The accreditations highlight Black Lake’s latest progress in bringing AI into critical manufacturing decision-making workflows and deploying industrial AI capabilities on the shop floor around the world.
This year’s conference attracted over 1,100 exhibiting companies and showcased more than 3,000 exhibits, setting a new record for exhibition scale. The conference delivered a clear signal: as artificial intelligence becomes a common priority across global industries, attention is moving beyond model capabilities toward practical applications in real-world operating environments.
Manufacturing provides a particularly demanding test for this transition. Factory operations are governed by multiple constraints, including process specifications, equipment capabilities, material availability, production capacity, delivery schedules and quality requirements. Therefore, AI has to do so much more than simply comprehend information input. It must make reliable judgments within clearly defined business rules and operational constraints.
Black Lake has focused on industrial digitalization and industrial AI for years, developing and deploying AI applications in a range of factory environments.
At WAIC 2026, the company is presenting industrial AI agents covering order splitting and process planning, quotation and pricing, procurement, production scheduling, quality inspection, and order tracking. These applications are designed to move AI beyond an auxiliary role and into critical manufacturing decision-making workflows.
Traditional industrial software is primarily responsible for data recording, digital workflows, and worker coordination. However, critical decisions such as how to split an order, determine pricing, schedule production, and assess quality risks still depend heavily on the experience of engineers and frontline workers.
Industrial AI agents are intended to convert fragmented industrial knowledge and production experience into decision-making capabilities that can be invoked, reused and continuously refined by software systems.
Order decomposition and process planning are representative examples. After receiving an engineering drawing, a factory typically relies on experienced engineers to identify components, materials and dimensions, define the required manufacturing processes and technical specifications, and establish a basis for subsequent quotation and quality inspection.
The process is highly dependent on individual expertise and represents one of the first critical decision points after an order is received.
Black Lake Technologies’ CAD-to-Process Agent can understand product drawings and, taking into account the factory’s equipment capabilities, process requirements, and production practices, rapidly generate process steps along with the corresponding technical requirements. Drawing analysis that once took hours can now be completed in approximately one minute, achieving an accuracy rate of over 95% in real deployment and providing engineers with stable, efficient decision support. Currently, the industrial agents developed by the company cover core processes including design, scheduling, production, and quality inspection, and have entered the stage of large-scale deployment.
Founded in 2016, Black Lake serves nearly 40,000 factories worldwide. Its customers span more than 30 industries, including food and beverage, automotive components and equipment manufacturing.

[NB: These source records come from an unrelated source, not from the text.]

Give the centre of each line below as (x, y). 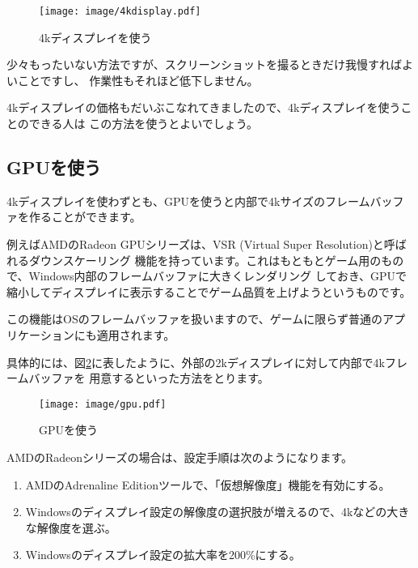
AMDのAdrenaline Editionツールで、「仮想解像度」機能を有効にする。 (208, 484)
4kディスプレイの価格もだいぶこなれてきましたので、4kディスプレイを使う (204, 107)
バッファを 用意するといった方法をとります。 (149, 378)
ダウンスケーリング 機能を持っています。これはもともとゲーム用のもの (216, 260)
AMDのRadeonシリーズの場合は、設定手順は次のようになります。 (180, 457)
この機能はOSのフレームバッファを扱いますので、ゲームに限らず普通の (194, 319)
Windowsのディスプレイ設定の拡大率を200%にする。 (163, 555)
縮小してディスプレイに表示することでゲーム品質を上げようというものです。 (209, 291)
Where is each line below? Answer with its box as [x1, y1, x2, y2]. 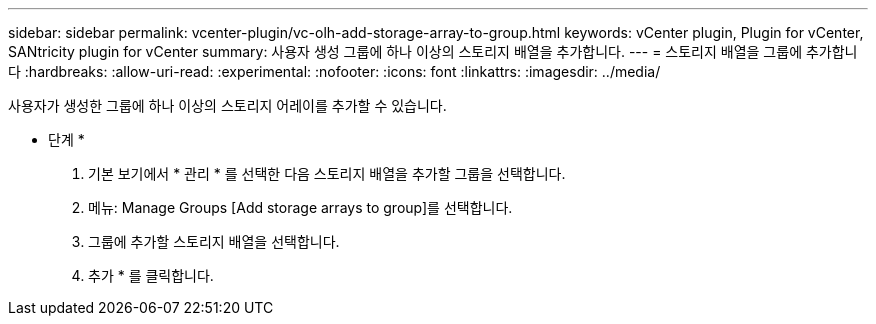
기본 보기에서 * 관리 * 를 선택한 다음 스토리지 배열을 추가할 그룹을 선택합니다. [88, 165, 566, 182]
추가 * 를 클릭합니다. [88, 267, 214, 284]
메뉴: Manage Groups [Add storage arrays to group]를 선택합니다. [88, 199, 513, 216]
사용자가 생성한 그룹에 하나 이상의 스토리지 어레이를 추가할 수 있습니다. [8, 97, 447, 114]
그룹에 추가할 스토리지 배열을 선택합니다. [88, 233, 340, 250]
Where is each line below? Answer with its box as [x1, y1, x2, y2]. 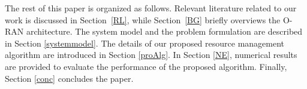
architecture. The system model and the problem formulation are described [26, 25, 303, 38]
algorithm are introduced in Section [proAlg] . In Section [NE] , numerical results [5, 48, 297, 61]
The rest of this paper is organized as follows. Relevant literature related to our [5, 2, 297, 14]
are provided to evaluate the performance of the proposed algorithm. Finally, [5, 60, 287, 72]
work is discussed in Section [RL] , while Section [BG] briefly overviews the [5, 13, 281, 26]
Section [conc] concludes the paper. [5, 72, 134, 84]
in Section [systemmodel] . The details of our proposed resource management [5, 36, 285, 49]
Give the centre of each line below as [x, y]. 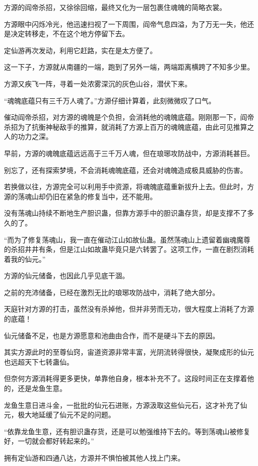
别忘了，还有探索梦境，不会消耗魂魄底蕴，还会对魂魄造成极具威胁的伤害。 [126, 170]
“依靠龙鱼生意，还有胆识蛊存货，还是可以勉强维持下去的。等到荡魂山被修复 [127, 431]
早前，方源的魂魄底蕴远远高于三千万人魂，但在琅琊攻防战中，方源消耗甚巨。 [129, 153]
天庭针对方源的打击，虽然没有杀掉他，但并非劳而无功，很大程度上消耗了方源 [129, 309]
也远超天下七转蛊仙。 [39, 361]
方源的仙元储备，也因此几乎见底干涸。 [66, 275]
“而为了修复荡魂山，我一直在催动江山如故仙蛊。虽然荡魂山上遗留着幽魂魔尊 [127, 239]
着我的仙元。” [25, 259]
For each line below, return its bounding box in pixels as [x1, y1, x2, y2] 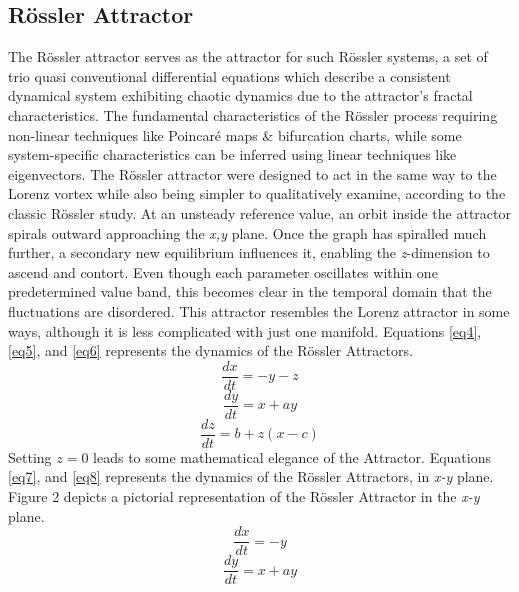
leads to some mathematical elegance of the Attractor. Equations [93, 446, 491, 467]
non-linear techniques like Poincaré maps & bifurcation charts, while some [8, 124, 462, 145]
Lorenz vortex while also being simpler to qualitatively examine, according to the [8, 183, 506, 204]
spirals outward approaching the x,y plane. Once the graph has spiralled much [8, 222, 487, 243]
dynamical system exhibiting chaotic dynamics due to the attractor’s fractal [8, 85, 473, 106]
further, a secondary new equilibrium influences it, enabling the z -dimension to [8, 242, 490, 263]
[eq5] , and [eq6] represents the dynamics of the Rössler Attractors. [8, 340, 413, 361]
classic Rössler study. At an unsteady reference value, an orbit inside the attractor [8, 202, 512, 223]
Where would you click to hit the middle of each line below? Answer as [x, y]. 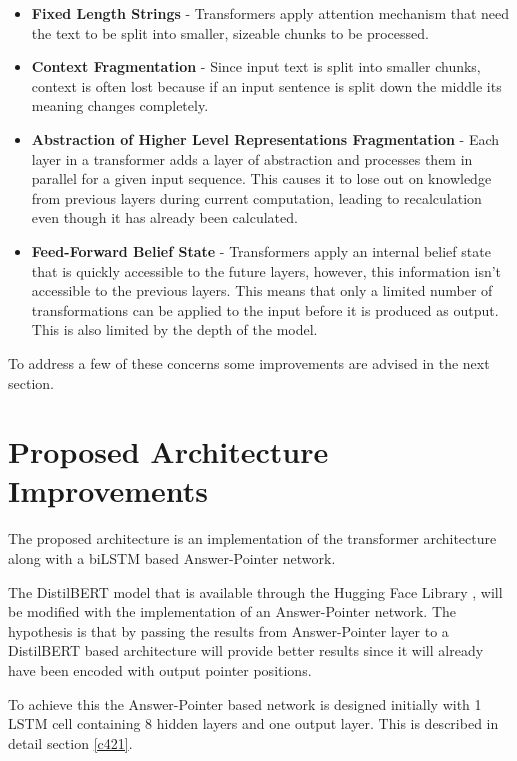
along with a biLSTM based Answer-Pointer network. [172, 558]
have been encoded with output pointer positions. [160, 669]
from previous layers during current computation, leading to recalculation [256, 197]
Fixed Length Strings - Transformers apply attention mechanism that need [270, 13]
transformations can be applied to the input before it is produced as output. [265, 309]
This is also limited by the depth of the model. [174, 329]
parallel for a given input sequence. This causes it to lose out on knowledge [261, 178]
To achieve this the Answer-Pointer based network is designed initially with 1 [245, 703]
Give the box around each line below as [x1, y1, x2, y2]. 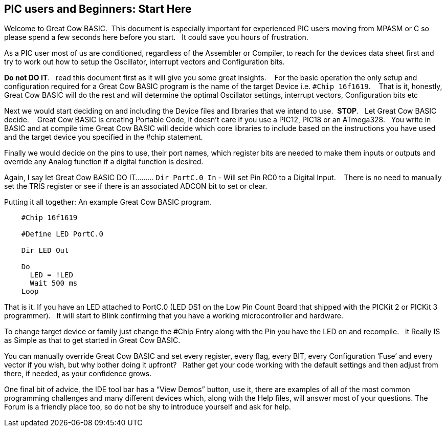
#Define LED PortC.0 [21, 230, 103, 239]
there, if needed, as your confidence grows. [4, 369, 152, 378]
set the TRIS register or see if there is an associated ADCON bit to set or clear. [4, 182, 267, 191]
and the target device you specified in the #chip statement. [4, 133, 203, 142]
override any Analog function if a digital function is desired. [4, 157, 204, 166]
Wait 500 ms [30, 279, 78, 288]
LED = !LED [30, 271, 73, 279]
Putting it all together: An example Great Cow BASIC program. [4, 198, 212, 207]
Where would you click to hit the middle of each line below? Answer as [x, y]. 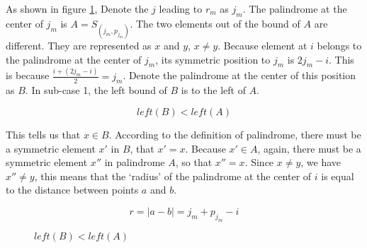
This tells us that [43, 135]
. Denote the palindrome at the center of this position [239, 75]
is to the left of [213, 90]
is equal [338, 176]
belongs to [339, 45]
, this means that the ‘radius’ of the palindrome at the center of [173, 176]
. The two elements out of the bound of [215, 23]
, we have [321, 162]
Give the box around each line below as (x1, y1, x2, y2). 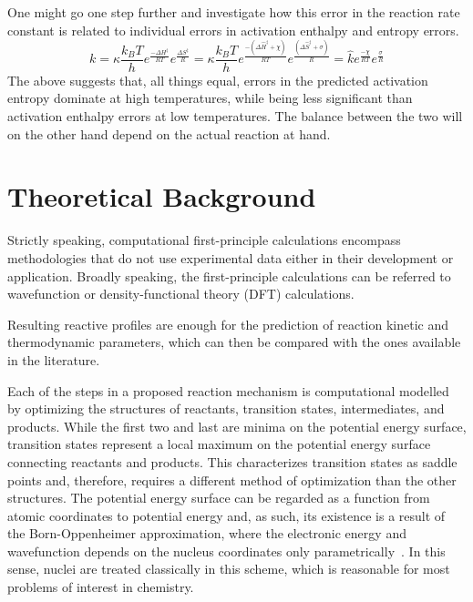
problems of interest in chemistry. (7, 577, 194, 597)
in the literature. (7, 350, 100, 369)
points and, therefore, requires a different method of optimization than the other (7, 470, 457, 489)
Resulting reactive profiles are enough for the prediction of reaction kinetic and (7, 314, 448, 333)
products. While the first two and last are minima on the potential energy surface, (7, 416, 467, 435)
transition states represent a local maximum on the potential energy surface (7, 434, 431, 454)
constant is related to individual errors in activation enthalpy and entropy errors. (7, 20, 459, 39)
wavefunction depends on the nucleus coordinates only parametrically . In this (7, 541, 446, 560)
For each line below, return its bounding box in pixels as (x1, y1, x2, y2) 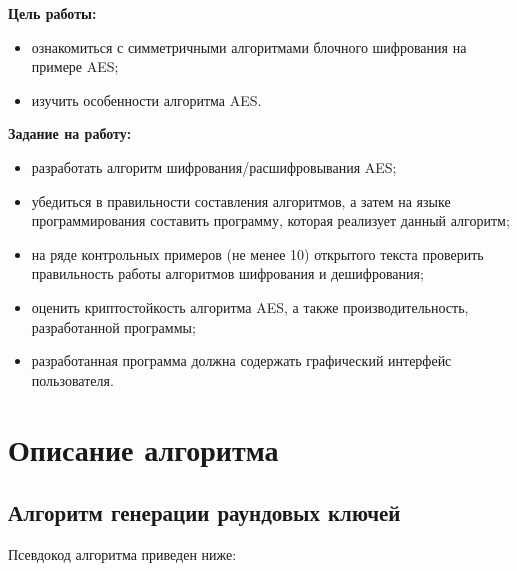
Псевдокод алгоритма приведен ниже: (8, 543, 237, 564)
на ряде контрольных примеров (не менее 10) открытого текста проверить (31, 243, 484, 264)
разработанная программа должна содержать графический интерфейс (31, 350, 452, 371)
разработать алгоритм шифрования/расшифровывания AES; (31, 156, 397, 177)
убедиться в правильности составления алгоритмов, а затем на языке (31, 190, 451, 211)
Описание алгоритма (8, 428, 279, 469)
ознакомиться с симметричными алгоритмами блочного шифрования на (31, 36, 467, 57)
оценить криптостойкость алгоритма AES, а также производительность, (31, 296, 469, 317)

By working across factory order management, production and fulfillment workflows, Black Lake has accumulated the technical capabilities and industry knowledge required to support decision-making in complex industrial environments.
In April 2026, Black Lake completed a Series D funding round of nearly RMB 1 billion. The company said the proceeds would primarily be used to accelerate the deployment of its industrial AI products and support its international expansion.
AI-related products are becoming a new source of growth for the company. In a recent interview, Black Lake founder and CEO Zhou Yuxiang said that the company had recorded significant growth in AI-related revenue since the beginning of 2026. He also said that manufacturing customers were taking less time to make purchasing decisions for industrial AI agents.
Zhou expects AI adoption among Chinese factories to increase substantially over the next three to four years.
Unlike consumer-facing AI, which is primarily associated with content generation and personal productivity, industrial AI agents can directly affect production costs, capacity utilization, delivery performance, and product quality. Their commercial value therefore depends largely on whether they can perform specific tasks reliably in complex production environments.
During WAIC 2026, Black Lake was named to the Top 30 shortlist for the 2026 Super AI Leader (SAIL) Award. The SAIL Award is one of WAIC’s major awards and recognizes achievements in technological breakthroughs, application innovation, and industrial value.
Black Lake was also selected as a Trusted Partner under UNIDO’s Global Call for Trusted Partners for Industrial AI in the Global South.
The Global Call was launched under the guidance of the United Nations Industrial Development Organization (UNIDO), in partnership with the Shanghai Artificial Intelligence Research Institute, and in connection with the work of UNIDO AIM Global and its Shanghai-based Centre of Excellence.
The initiative aims to build a curated pool of leading partners to co-develop scalable industrial AI solutions and public goods for the Global South.
For Black Lake, the two accreditations underscore the growing importance of reliability, explainability, and scalability in the evaluation of industrial AI, in addition to the capabilities of AI models.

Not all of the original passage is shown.